#### What the task requires
Without including any images, reproduce each entry exactly.

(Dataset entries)
------------------------------------------------

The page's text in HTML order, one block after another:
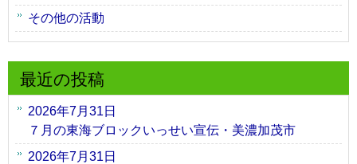
その他の活動
最近の投稿
2026年7月31日
７月の東海ブロックいっせい宣伝・美濃加茂市
2026年7月31日
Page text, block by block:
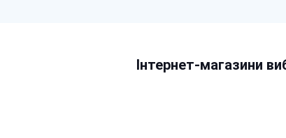
Інтернет-магазини
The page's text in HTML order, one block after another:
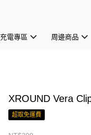
充電專區 周邊商品
XROUND Vera
超取免運費
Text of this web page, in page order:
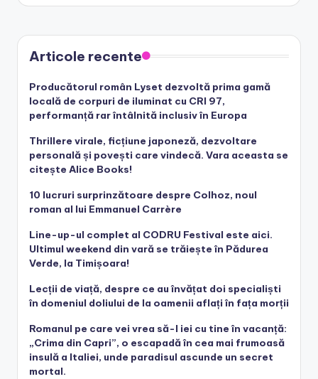
Articole recente
Producătorul român Lyset dezvoltă prima gamă
locală de corpuri de iluminat cu CRI 97,
performanță rar întâlnită inclusiv în Europa
Thrillere virale, ficțiune japoneză, dezvoltare
personală și povești care vindecă. Vara aceasta se
citește Alice Books!
10 lucruri surprinzătoare despre Colhoz, noul
roman al lui Emmanuel Carrère
Line-up-ul complet al CODRU Festival este aici.
Ultimul weekend din vară se trăiește în Pădurea
Verde, la Timișoara!
Lecții de viață, despre ce au învățat doi specialiști
în domeniul doliului de la oamenii aflați în fața morții
Romanul pe care vei vrea să-l iei cu tine în vacanță:
„Crima din Capri”, o escapadă în cea mai frumoasă
insulă a Italiei, unde paradisul ascunde un secret
mortal.
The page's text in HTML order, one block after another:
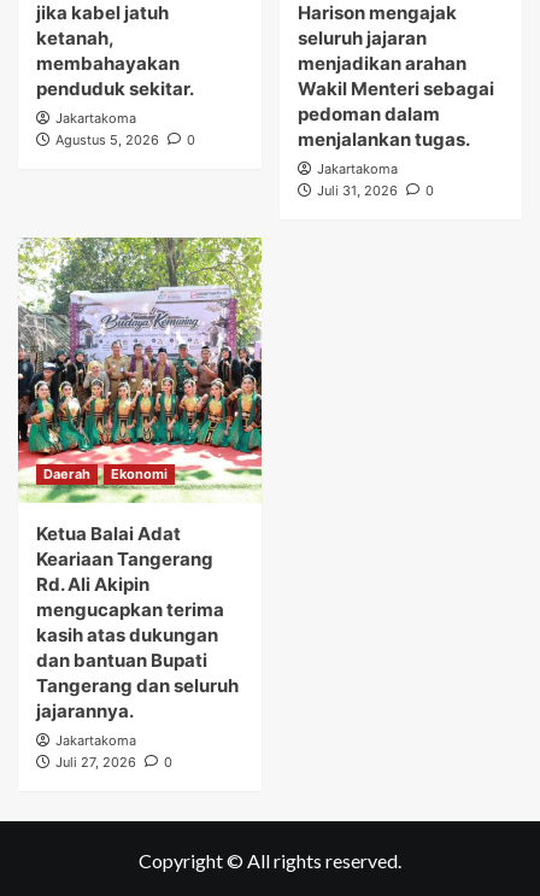
jika kabel jatuh
ketanah,
membahayakan
penduduk sekitar.
Jakartakoma
Agustus 5, 2026
0
Harison mengajak
seluruh jajaran
menjadikan arahan
Wakil Menteri sebagai
pedoman dalam
menjalankan tugas.
Jakartakoma
Juli 31, 2026
0
Daerah Ekonomi
Ketua Balai Adat
Keariaan Tangerang
Rd. Ali Akipin
mengucapkan terima
kasih atas dukungan
dan bantuan Bupati
Tangerang dan seluruh
jajarannya.
Jakartakoma
Juli 27, 2026
0
Copyright © All rights reserved.

------------------------------------------------

#### Solution
The page's text in HTML order, one block after another:
その他の活動
最近の投稿
2026年7月31日
７月の東海ブロックいっせい宣伝・美濃加茂市
2026年7月31日
Page text, block by block:
Інтернет-магазини
The page's text in HTML order, one block after another:
充電專區 周邊商品
XROUND Vera
超取免運費
Text of this web page, in page order:
Articole recente
Producătorul român Lyset dezvoltă prima gamă
locală de corpuri de iluminat cu CRI 97,
performanță rar întâlnită inclusiv în Europa
Thrillere virale, ficțiune japoneză, dezvoltare
personală și povești care vindecă. Vara aceasta se
citește Alice Books!
10 lucruri surprinzătoare despre Colhoz, noul
roman al lui Emmanuel Carrère
Line-up-ul complet al CODRU Festival este aici.
Ultimul weekend din vară se trăiește în Pădurea
Verde, la Timișoara!
Lecții de viață, despre ce au învățat doi specialiști
în domeniul doliului de la oamenii aflați în fața morții
Romanul pe care vei vrea să-l iei cu tine în vacanță:
„Crima din Capri”, o escapadă în cea mai frumoasă
insulă a Italiei, unde paradisul ascunde un secret
mortal.
The page's text in HTML order, one block after another:
jika kabel jatuh
ketanah,
membahayakan
penduduk sekitar.
Jakartakoma
Agustus 5, 2026
0
Harison mengajak
seluruh jajaran
menjadikan arahan
Wakil Menteri sebagai
pedoman dalam
menjalankan tugas.
Jakartakoma
Juli 31, 2026
0
Daerah Ekonomi
Ketua Balai Adat
Keariaan Tangerang
Rd. Ali Akipin
mengucapkan terima
kasih atas dukungan
dan bantuan Bupati
Tangerang dan seluruh
jajarannya.
Jakartakoma
Juli 27, 2026
0
Copyright © All rights reserved.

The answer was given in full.